When a line of the entries contains "grand", please list that line.

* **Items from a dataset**
------------------------
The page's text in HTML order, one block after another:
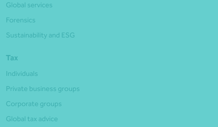
Global services
Forensics
Sustainability and ESG
Tax
Individuals
Private business groups
Corporate groups
Global tax advice
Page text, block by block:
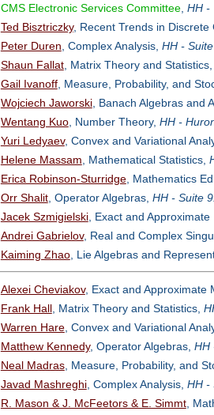
CMS Electronic Services Committee, HH -
Ted Bisztriczky, Recent Trends in
Peter Duren , Complex Analysis, HH -
Shaun Fallat, Matrix Theory and
Gail Ivanoff, Measure, Probability, and
Wojciech Jaworski, Banach Algebras and
Wentang Kuo, Number Theory, HH -
Yuri Ledyaev, Convex and Variational
Helene Massam , Mathematical Statistics,
Erica Robinson-Sturridge, Mathematics
Orr Shalit, Operator Algebras, HH - Suite
Jacek Szmigielski, Exact and
Andrei Gabrielov, Real and Complex
Kaiming Zhao, Lie Algebras and
Alexei Cheviakov, Exact and Approximate
Frank Hall, Matrix Theory and Statistics,
Warren Hare, Convex and Variational
Matthew Kennedy, Operator Algebras, HH
Neal Madras, Measure, Probability, and
Javad Mashreghi, Complex Analysis, HH -
R. Mason & J. McFeetors & E. Simmt,
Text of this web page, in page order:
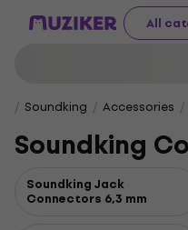
All
Soundking Accessories
Soundking
Soundking Jack
Connectors 6,3 mm
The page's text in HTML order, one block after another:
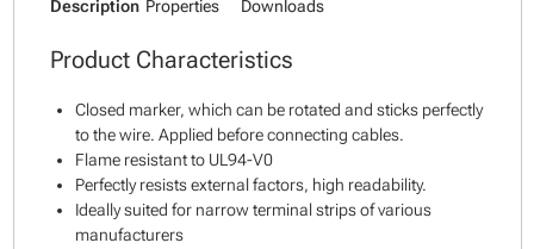
Description Properties Downloads
Product Characteristics
Closed marker, which can be rotated and sticks perfectly
to the wire. Applied before connecting cables.
Flame resistant to UL94-V0
Perfectly resists external factors, high readability.
Ideally suited for narrow terminal strips of various
manufacturers
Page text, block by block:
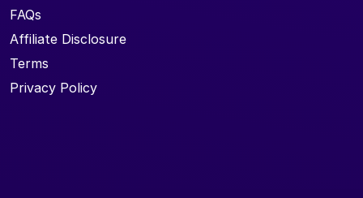
FAQs
Affiliate Disclosure
Terms
Privacy Policy
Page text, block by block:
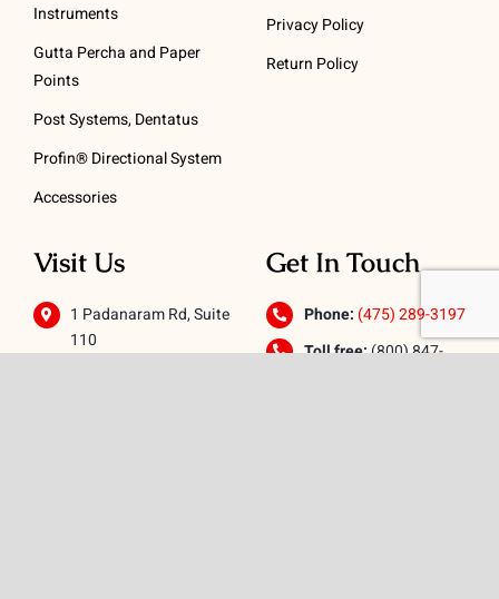
Instruments
Gutta Percha and Paper
Points
Post Systems, Dentatus
Profin® Directional System
Accessories
Privacy Policy
Return Policy
Visit Us
1 Padanaram Rd, Suite
110
Get In Touch
Phone: (475) 289-3197
Toll free:(800) 847-
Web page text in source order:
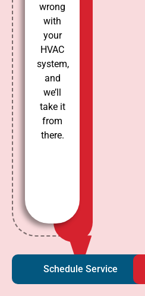
wrong
with
your
HVAC
system,
and
we’ll
take it
from
there.
Schedule Service
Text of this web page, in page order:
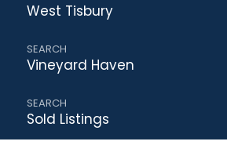
West Tisbury
Vineyard Haven
Sold Listings
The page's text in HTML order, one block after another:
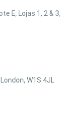
E, Lojas 1, 2 & 3,
W1S 4JL
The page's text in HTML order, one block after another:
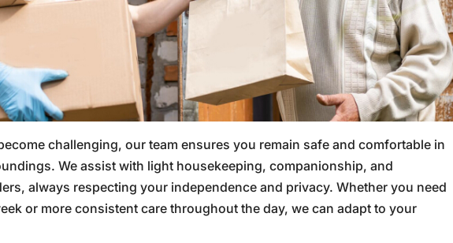
challenging, our team ensures you remain safe and comfortable in
We assist with light housekeeping, companionship, and
always respecting your independence and privacy. Whether you need
or more consistent care throughout the day, we can adapt to your
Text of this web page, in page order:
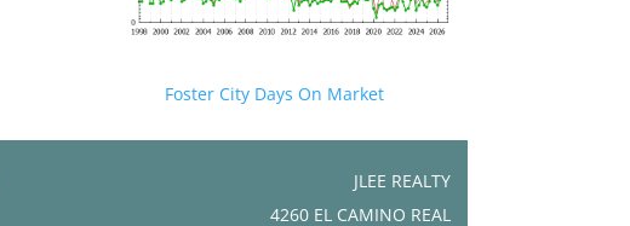
Foster City Days On Market
JLEE REALTY
4260 EL CAMINO REAL
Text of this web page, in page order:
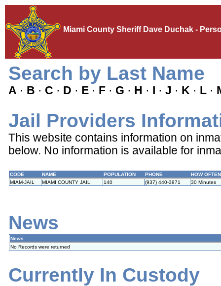
Miami County Sheriff Dave Duchak -
Search by Last Name
A · B · C · D · E · F · G · H · I · J · K · L ·
Jail Providers
This website contains information on
below. No information is available for
CODE NAME POPULATION PHONE
HOW
MIAM-JAIL
MIAMI COUNTY JAIL 140 (937) 440-3971 30 Minutes
News
News
No Records were returned
Currently In Custody
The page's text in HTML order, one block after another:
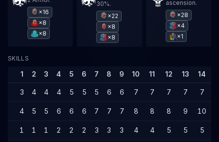
×16
×8
×8
30%.
×22
×8
×8
ascension.
×28
×4
×1
SKILLS
1 2 3 4 5 6 7 8 9 10 11 12 13 14
3 4 4 4 5 5 5 6 6 7 7 7 7 7
4 5 5 6 6 6 7 7 7 8 8 8 9 10
1 1 1 2 2 2 3 3 3 4 4 5 5 5
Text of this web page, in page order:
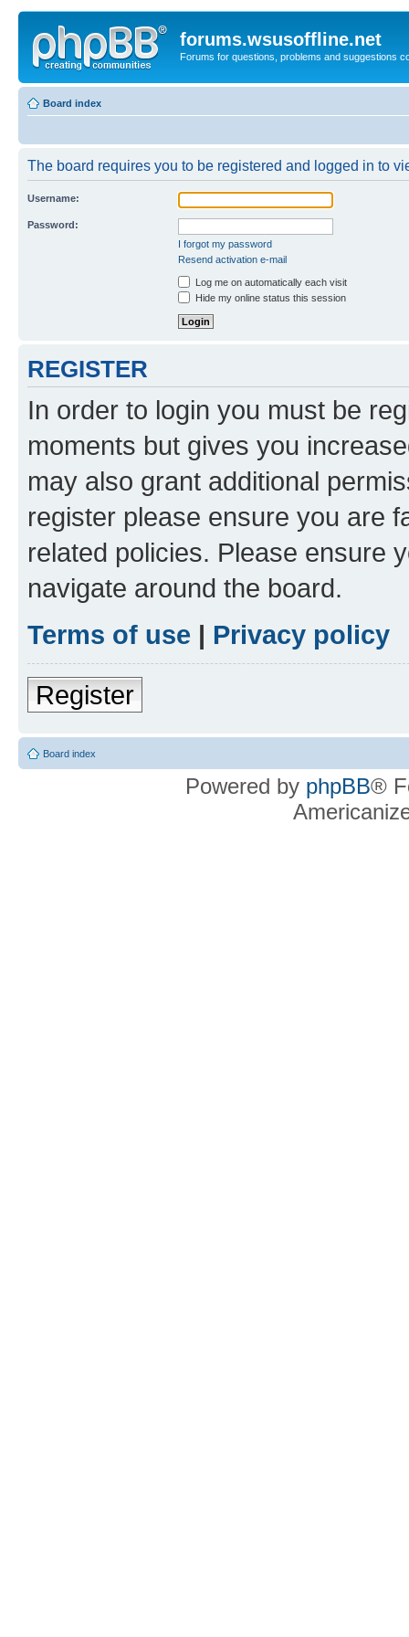
forums.wsusoffline.net
Forums for questions, problems and suggestions
Board index
The board requires you to be registered and logged in to
Username:
Password:
I forgot my password
Resend activation e-mail
Log me on automatically each visit
Hide my online status this session
REGISTER
In order to login you must be
moments but gives you
may also grant additional
register please ensure you are
related policies. Please ensure
navigate around the board.
Terms of use | Privacy policy
Register
Board index
Powered by phpBB®
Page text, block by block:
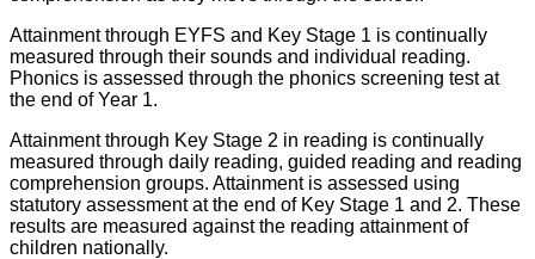
Attainment through EYFS and Key Stage 1 is continually
measured through their sounds and individual reading.
Phonics is assessed through the phonics screening test at
the end of Year 1.
Attainment through Key Stage 2 in reading is continually
measured through daily reading, guided reading and reading
comprehension groups. Attainment is assessed using
statutory assessment at the end of Key Stage 1 and 2. These
results are measured against the reading attainment of
children nationally.
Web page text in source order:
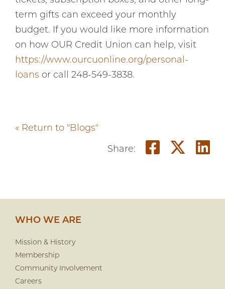
term gifts can exceed your monthly
budget. If you would like more information
on how OUR Credit Union can help, visit
https://www.ourcuonline.org/personal-
loans or call 248-549-3838.
« Return to "Blogs"
Share: Share
WHO WE ARE
Mission & History
Membership
Community Involvement
Careers
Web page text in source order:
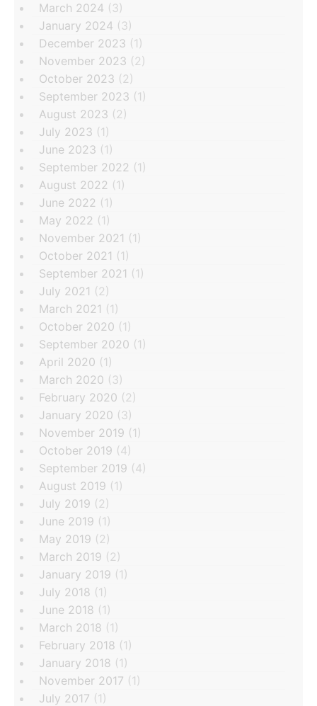
March 2024 (3)
January 2024 (3)
December 2023 (1)
November 2023 (2)
October 2023 (2)
September 2023 (1)
August 2023 (2)
July 2023 (1)
June 2023 (1)
September 2022 (1)
August 2022 (1)
June 2022 (1)
May 2022 (1)
November 2021 (1)
October 2021 (1)
September 2021 (1)
July 2021 (2)
March 2021 (1)
October 2020 (1)
September 2020 (1)
April 2020 (1)
March 2020 (3)
February 2020 (2)
January 2020 (3)
November 2019 (1)
October 2019 (4)
September 2019 (4)
August 2019 (1)
July 2019 (2)
June 2019 (1)
May 2019 (2)
March 2019 (2)
January 2019 (1)
July 2018 (1)
June 2018 (1)
March 2018 (1)
February 2018 (1)
January 2018 (1)
November 2017 (1)
July 2017 (1)
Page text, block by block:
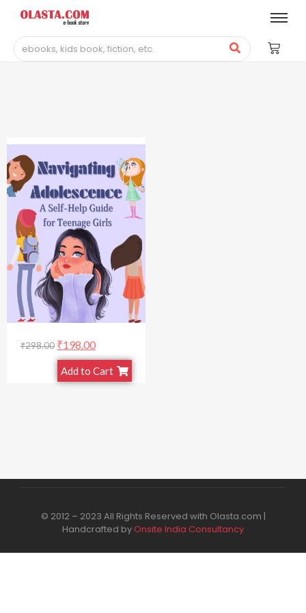
₹298.00 ₹198.00
Add to Cart
© 2012 – 2023 All Rights Reserved with Olasta.com |
Handcrafted byOnsite India Consultancy
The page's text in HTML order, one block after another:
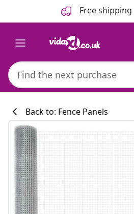
Free
Back to: Fence Panels
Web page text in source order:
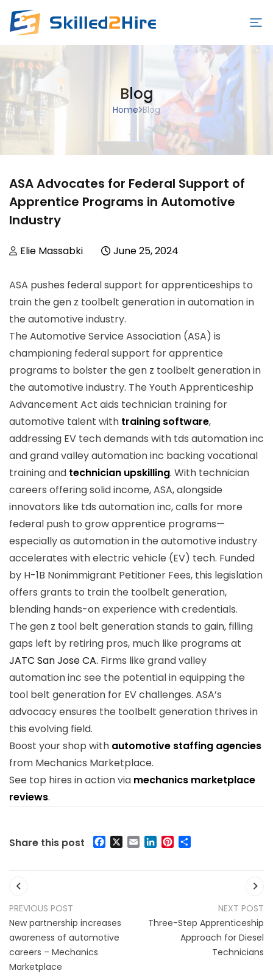
Schools
Students/Workers
Blog
Contact Us
Sign in/Sign up
Blog
Home Blog
ASA Advocates for Federal Support of
Apprentice Programs in Automotive
Industry
Posted by
Elie Massabki June 25, 2024
ASA pushes federal support for apprenticeships to
train the gen z toolbelt generation in automation in
the automotive industry.
The Automotive Service Association (ASA) is
championing federal support for apprentice
programs to bolster the gen z toolbelt generation in
the automotive industry. The Youth Apprenticeship
Advancement Act aids technician training for
automotive talent with training software,
addressing EV tech demands with tds automation inc
and grand valley automation inc backing vocational
training and technician upskilling. With technician
careers offering solid income, ASA, alongside
innovators like tds automation inc, calls for more
federal push to grow apprentice programs—
especially as automation in the automotive industry
accelerates with electric vehicle (EV) tech. Funded
by H-1B Nonimmigrant Petitioner Fees, this legislation
offers grants to train the toolbelt generation,
blending hands-on experience with credentials.
The gen z tool belt generation stands to gain, filling
gaps left by retiring pros, much like programs at
JATC San Jose CA. Firms like grand valley
automation inc see the potential in equipping the
tool belt generation for EV challenges. ASA’s
advocacy ensures the toolbelt generation thrives in
this evolving field.
Boost your shop with automotive staffing agencies
from Mechanics Marketplace.
See top hires in action via mechanics marketplace
reviews.
Share this post Facebook
X EmailLinkedInPinterest
Post
navigation
PREVIOUS POST
New partnership increases
awareness of automotive
careers – Mechanics
Marketplace
NEXT POST
Three-Step Apprenticeship
Approach for Diesel
Technicians
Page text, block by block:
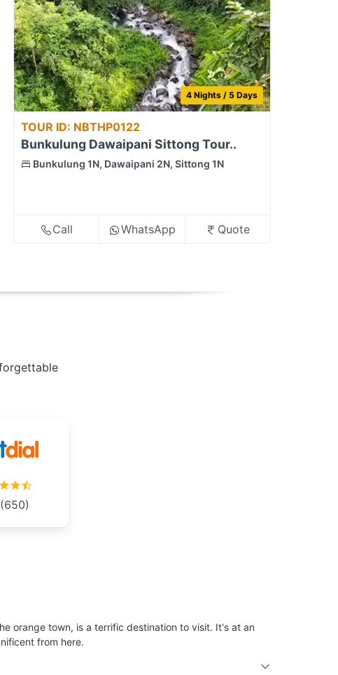
4 Nights / 5 Days
TOUR ID: NBTHP0122
Bunkulung Dawaipani Sittong Tour..
Bunkulung 1N, Dawaipani 2N, Sittong 1N
Call WhatsApp Quote
(650)
orange town, is a terrific destination to visit. It's at an
from here.
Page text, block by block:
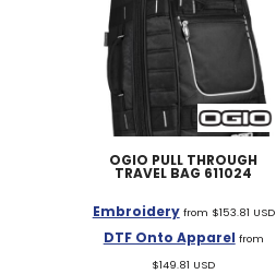
OGIO PULL THROUGH
TRAVEL BAG 611024
Embroideryfrom $153.81 USD
DTF Onto Apparel from
$149.81 USD
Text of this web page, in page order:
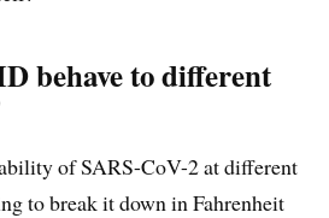
behave to different
of SARS-CoV-2 at different
to break it down in Fahrenheit
------------------------
* **Task output**
and grand valley automation inc backing vocational
JATC San Jose CA. Firms like grand valley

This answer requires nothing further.